Content starts

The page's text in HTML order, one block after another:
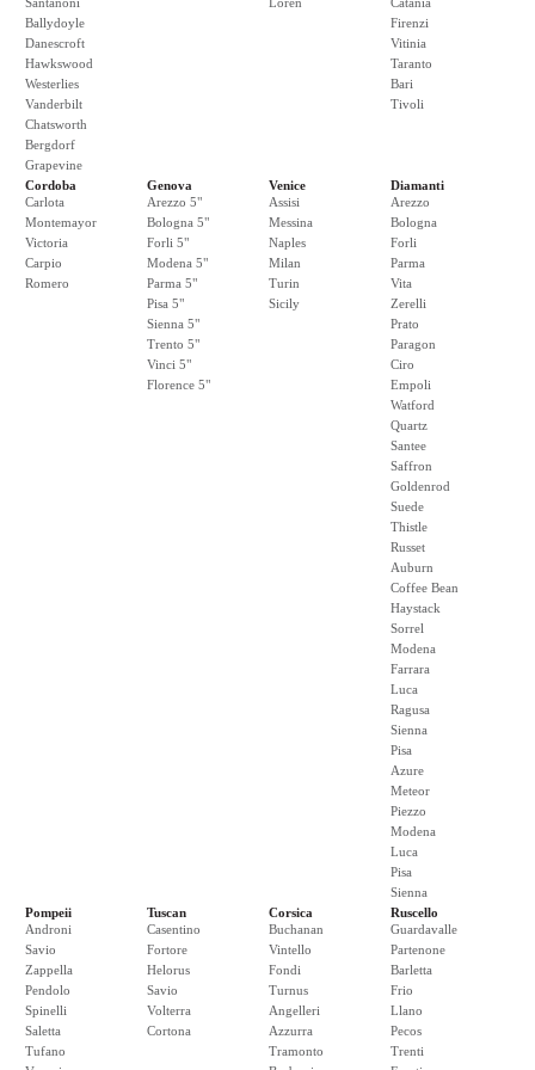
Ballydoyle
Danescroft
Hawkswood
Westerlies
Vanderbilt
Chatsworth
Bergdorf
Grapevine
Firenzi
Vitinia
Taranto
Bari
Tivoli
Cordoba
Carlota
Montemayor
Victoria
Carpio
Romero
Genova
Arezzo 5"
Bologna 5"
Forli 5"
Modena 5"
Parma 5"
Pisa 5"
Sienna 5"
Trento 5"
Vinci 5"
Florence 5"
Venice
Assisi
Messina
Naples
Milan
Turin
Sicily
Diamanti
Arezzo
Bologna
Forli
Parma
Vita
Zerelli
Prato
Paragon
Ciro
Empoli
Watford
Quartz
Santee
Saffron
Goldenrod
Suede
Thistle
Russet
Auburn
Coffee Bean
Haystack
Sorrel
Modena
Farrara
Luca
Ragusa
Sienna
Pisa
Azure
Meteor
Piezzo
Modena
Luca
Pisa
Sienna
Pompeii
Androni
Savio
Zappella
Pendolo
Spinelli
Saletta
Tufano
Tuscan
Casentino
Fortore
Helorus
Savio
Volterra
Cortona
Corsica
Buchanan
Vintello
Fondi
Turnus
Angelleri
Azzurra
Tramonto
Ruscello
Guardavalle
Partenone
Barletta
Frio
Llano
Pecos
Trenti
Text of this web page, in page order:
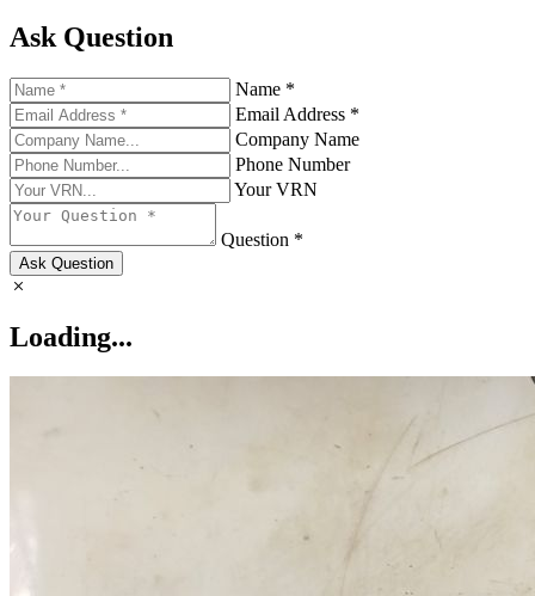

Content ends

WHAT THE TASK REQUIRES:
Skip every picture, and give the rest of the material above again exactly.

RESULT OF THE TASK:
The page's text in HTML order, one block after another:
Ballydoyle
Danescroft
Hawkswood
Westerlies
Vanderbilt
Chatsworth
Bergdorf
Grapevine
Firenzi
Vitinia
Taranto
Bari
Tivoli
Cordoba
Carlota
Montemayor
Victoria
Carpio
Romero
Genova
Arezzo 5"
Bologna 5"
Forli 5"
Modena 5"
Parma 5"
Pisa 5"
Sienna 5"
Trento 5"
Vinci 5"
Florence 5"
Venice
Assisi
Messina
Naples
Milan
Turin
Sicily
Diamanti
Arezzo
Bologna
Forli
Parma
Vita
Zerelli
Prato
Paragon
Ciro
Empoli
Watford
Quartz
Santee
Saffron
Goldenrod
Suede
Thistle
Russet
Auburn
Coffee Bean
Haystack
Sorrel
Modena
Farrara
Luca
Ragusa
Sienna
Pisa
Azure
Meteor
Piezzo
Modena
Luca
Pisa
Sienna
Pompeii
Androni
Savio
Zappella
Pendolo
Spinelli
Saletta
Tufano
Tuscan
Casentino
Fortore
Helorus
Savio
Volterra
Cortona
Corsica
Buchanan
Vintello
Fondi
Turnus
Angelleri
Azzurra
Tramonto
Ruscello
Guardavalle
Partenone
Barletta
Frio
Llano
Pecos
Trenti
Text of this web page, in page order:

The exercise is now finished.